Magnetposition

Until now, the system has been used in energy research in the studes of fluidized beds, but there are additional uses in, for example, the pharmaceutical industry. Even flows in industrial processes in general can be relevant to evaluate with this technology. Partner of RISE during the development of this system has been Chalmers University of Technology (Department of Energy Technology), studying optimization of combustion processes of biofuels, and more. The technology is ripe to move on to research environments on a larger scale.

Brief description of the technique

The magnetic field from a permanent magnet can be described mathematically. By measuring this field with at least two different fixed sensor modules, the position and orientation of the magnetic cursor in comparison to the sensor modules can be calculated.

The technology is suitable for applications where the cursor can be up to 1 meter from the nearest sensor module, and where surrounding metallic objects are nonmagnetic (aluminum, stainless steel, brass, etc.).

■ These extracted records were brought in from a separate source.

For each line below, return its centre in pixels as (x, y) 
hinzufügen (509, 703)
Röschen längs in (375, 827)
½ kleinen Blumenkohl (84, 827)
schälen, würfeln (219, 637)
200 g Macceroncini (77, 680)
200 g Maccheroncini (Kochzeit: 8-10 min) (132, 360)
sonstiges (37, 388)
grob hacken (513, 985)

Advantages of the system are that the cursor is passive and robust (no battery or electronics), and that it is insensitive to electrically conductive material between magnet and sensor (water, metal, etc.) - unlike systems that rely on radio transmission.

Application example:

Analysis of fluidized bed

RISE has together with Chalmers Energy Technology, developed technology for high-resolution 3D tracking of a particle in fluidized beds, Magnetic Particle Tracking (MPT).

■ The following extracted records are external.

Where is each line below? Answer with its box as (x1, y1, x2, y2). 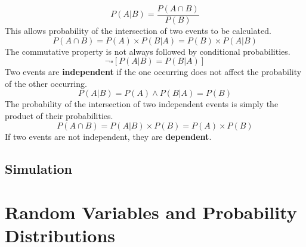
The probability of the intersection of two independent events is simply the (5, 98, 279, 110)
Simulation (5, 159, 73, 177)
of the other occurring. (5, 77, 87, 89)
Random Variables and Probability (5, 200, 297, 224)
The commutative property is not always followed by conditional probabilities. (5, 45, 290, 57)
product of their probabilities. (5, 110, 113, 122)
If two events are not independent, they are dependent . (5, 130, 212, 142)
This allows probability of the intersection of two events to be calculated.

Fluidized beds are used in combustion and gasification at, for example, heating plants and biogas plants, but also for synthesis of organic compounds, polymerization, pyrolysis och drying.

A fluidized bed consists of a vast amount of particles, often sand or similar. Air currents from below set the particles in motion and give liquid properties to the mass, enabling motion in the vertical direction.

The ability of fluidized test beds to efficiently convert renewable fuels such as biomass makes it an important factor in the future energy system. This ingenious method of mixing large quantities of heavy material paves the way for large-scale production of renewable heat and power, as well as CO₂-neutral biofuels for the transport sector. The technology also prevents energy losses by evenly distributing the particles.

To verify theoretical models, miniaturized fluidized beds with bronze powder are used that are fluidized at room temperature by compressed air from below. These test beds are very effective tools for studying fuel mixing, by using highly accurate diagnostic methods.

By monitoring the movement of the cursor in the fluidized bed for a long time, statistics can be obtained on its movement patterns. Resolution became approx. +/- 3 mm in this project.

Publications with RISE MPT technology

• Magnetic tracer-particle tracking in a fluid dynamically down-scaled bubbling fluidized bed; Erik Sette, David Pallarès, Filip Johnsson, Fredrik Ahrentorp, Anders Ericsson, Christer Johansson; Fuel Processing Technology, 2015 138, 368-377, doi.org/10.1016/j.fuproc.2015.06.016
• Magnetic tracking of a fuel particle in a fluid-dynamically down-scaled fluidized bed; Anna Köhler, David Pallarès, and Filip Johnsson; Fuel Processing Technology, 2017, 162 (147-156), doi.org/10.1016/j.fuproc.2017.03.018
• Experimental characterization of axial fuel mixing in fluidized beds by magnetic particle tracking; Anna Köhler, Alexander Rasch, David Pallarès, and Filip Johnsson; Powder Technology, 2017, 316 (492-499), doi.org/10.1016/j.powtec.2016.12.093.
• Modeling Axial Mixing of Fuel Particles in the Dense Region of a Fluidized Bed; Anna Köhler, David Pallarès, and Filip Johnsson; Energy & Fuels 2020 34 (3), 3294-3304, DOI: 10.1021/acs.energyfuels.9b04194
• Determination of the Apparent Viscosity of Dense Gas-Solids Emulsion by Magnetic Particle Tracking; Anna Köhler, David Pallarès and Filip Johnsson; 23rd International Conference on Fluidized Bed Conversion, Seoul, Korea, 2018
• Rheological effects of the gas-fluidized bed emulsion on falling and rising spheres; Anna Köhler, Diana Carolina Guío-Pérez, Anna Prati, Michele Larcher, David Pallarès; Submitted to Powder Technology.